The paper itself deals with a (pretty hoary) philosophical problem known as the reference class problem. Briefly, this describes a difficulty about inferring the probability of individual events by relating those individual events to a group of similar events, or a reference class. That’s definitely in philosophese, so perhaps a nice example would make things clearer. My favourite owes to Connor Cummings (who wrote an excellent BSc dissertation on reference classes), and is about house fires. Say that I want to estimate the probability of my house burning down during the next year. Which statistics should I look at? Well, I could look at those statistics that describe the number of of houses that burn down each year in the UK as a whole. Or, perhaps, I could look at statistics that deal with houses that are built from bricks? Alternatively, perhaps I should look for figures that describe the chances of houses with blue front doors being consumed by flames? Or (even) statistics for brick-built houses in London that have blue front doors?
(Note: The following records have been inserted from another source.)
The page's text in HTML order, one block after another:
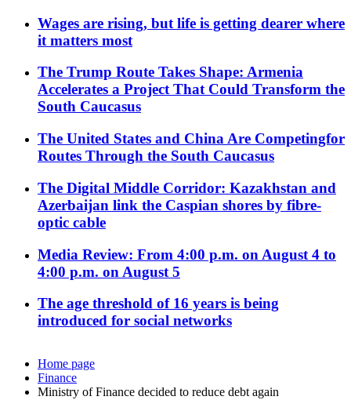
Wages are rising, but life is getting dearer where
it matters most
The Trump Route Takes Shape: Armenia
Accelerates a Project That Could Transform the
South Caucasus
The United States and China Are Competingfor
Routes Through the South Caucasus
The Digital Middle Corridor: Kazakhstan and
Azerbaijan link the Caspian shores by fibre-
optic cable
Media Review: From 4:00 p.m. on August 4 to
4:00 p.m. on August 5
The age threshold of 16 years is being
introduced for social networks
Home page
Finance
Ministry of Finance decided to reduce debt again
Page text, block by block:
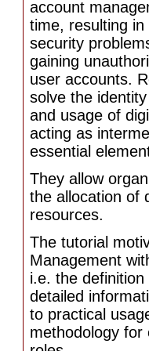
account
time, resulting
security
gaining
user accounts.
solve the
and usage of
acting as
essential
They allow
the allocation of
resources.
The tutorial
Management
i.e. the
detailed
to practical
methodology for
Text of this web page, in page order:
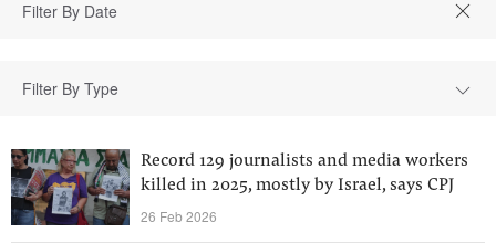
Filter By Type
Record 129 journalists and media workers
killed in 2025, mostly by Israel, says CPJ
26 Feb 2026
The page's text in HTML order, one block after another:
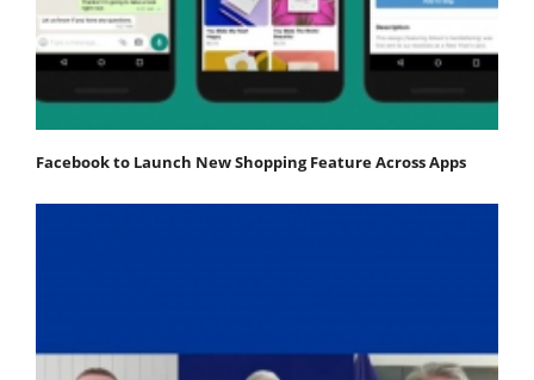
Facebook to Launch New Shopping Feature Across Apps
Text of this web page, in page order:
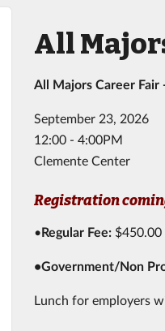
All
All Majors Career
September 23, 2026
12:00 - 4:00PM
Clemente Center
Registration
•Regular Fee:
•Government/Non
Lunch for employers

Each of these statistics are likely to provide different probability estimates. This means that – depending on our choice of reference class – we will come up with very different estimates of the probability of my house burning down next year. This is just the kind of thing that might make an insurance agent very unhappy. Worse, though, is to come: given that each might give different estimates of our individual probability, which should we prefer? None of them are straightforwardly wrong, because they all describe groups that are in some respects similar to my actual house. Assuming that we could generate reliable statistics for each one, choice between them seems to be a matter of subjective preference. In other words, there doesn’t seem to be an objectively correct choice of reference class.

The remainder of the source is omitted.